**RECORD EXTRACTS:**
▼

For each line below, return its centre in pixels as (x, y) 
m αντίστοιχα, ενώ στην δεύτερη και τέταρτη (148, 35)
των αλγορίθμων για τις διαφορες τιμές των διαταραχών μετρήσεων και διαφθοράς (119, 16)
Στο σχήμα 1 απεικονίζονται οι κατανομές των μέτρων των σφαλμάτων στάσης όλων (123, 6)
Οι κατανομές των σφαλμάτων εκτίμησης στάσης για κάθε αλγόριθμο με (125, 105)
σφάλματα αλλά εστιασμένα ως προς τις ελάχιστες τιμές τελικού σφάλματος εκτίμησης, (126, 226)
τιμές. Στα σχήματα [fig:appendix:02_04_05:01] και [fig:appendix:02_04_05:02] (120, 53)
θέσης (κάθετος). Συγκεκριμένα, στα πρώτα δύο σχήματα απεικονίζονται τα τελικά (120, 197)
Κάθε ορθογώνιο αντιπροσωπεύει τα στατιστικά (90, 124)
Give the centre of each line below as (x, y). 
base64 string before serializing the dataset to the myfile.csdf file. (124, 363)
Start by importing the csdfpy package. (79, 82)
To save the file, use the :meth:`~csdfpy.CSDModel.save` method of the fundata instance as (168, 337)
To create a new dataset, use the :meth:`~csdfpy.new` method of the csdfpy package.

▲
▼

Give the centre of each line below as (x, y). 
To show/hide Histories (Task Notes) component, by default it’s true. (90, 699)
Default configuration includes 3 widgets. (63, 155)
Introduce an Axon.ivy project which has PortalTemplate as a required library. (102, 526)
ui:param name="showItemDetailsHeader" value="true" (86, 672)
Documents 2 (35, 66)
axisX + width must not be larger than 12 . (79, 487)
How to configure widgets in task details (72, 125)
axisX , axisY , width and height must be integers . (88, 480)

▲
▼

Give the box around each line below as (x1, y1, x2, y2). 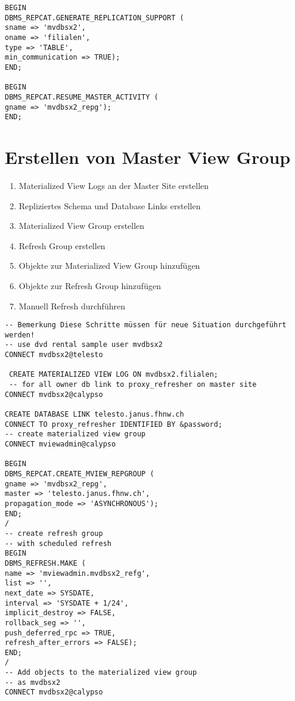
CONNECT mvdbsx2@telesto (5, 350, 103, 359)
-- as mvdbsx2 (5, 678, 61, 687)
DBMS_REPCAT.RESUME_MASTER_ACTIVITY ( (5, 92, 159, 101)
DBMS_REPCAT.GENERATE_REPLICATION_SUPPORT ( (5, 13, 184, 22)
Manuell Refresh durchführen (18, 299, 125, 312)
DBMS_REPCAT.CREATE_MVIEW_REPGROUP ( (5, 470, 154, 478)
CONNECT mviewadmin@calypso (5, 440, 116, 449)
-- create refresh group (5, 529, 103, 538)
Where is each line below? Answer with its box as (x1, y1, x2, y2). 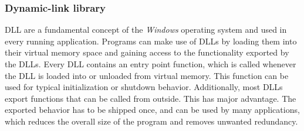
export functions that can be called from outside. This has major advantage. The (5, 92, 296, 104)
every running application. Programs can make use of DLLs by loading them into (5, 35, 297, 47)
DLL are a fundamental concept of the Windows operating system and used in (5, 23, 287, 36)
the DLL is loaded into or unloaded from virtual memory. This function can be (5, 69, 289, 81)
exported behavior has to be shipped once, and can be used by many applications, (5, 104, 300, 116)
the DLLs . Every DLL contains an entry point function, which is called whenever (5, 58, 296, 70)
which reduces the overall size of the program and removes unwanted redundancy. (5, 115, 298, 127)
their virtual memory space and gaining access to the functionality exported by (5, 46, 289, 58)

▲

**THE PROBLEM:** Please make an exact copy of the lines above from the line with "export functions that" through the line with "the DLL is loaded", both ends included.

**EXERCISE ANSWER:**
export functions that can be called from outside. This has major advantage. The (5, 92, 296, 104)
every running application. Programs can make use of DLLs by loading them into (5, 35, 297, 47)
DLL are a fundamental concept of the Windows operating system and used in (5, 23, 287, 36)
the DLL is loaded into or unloaded from virtual memory. This function can be (5, 69, 289, 81)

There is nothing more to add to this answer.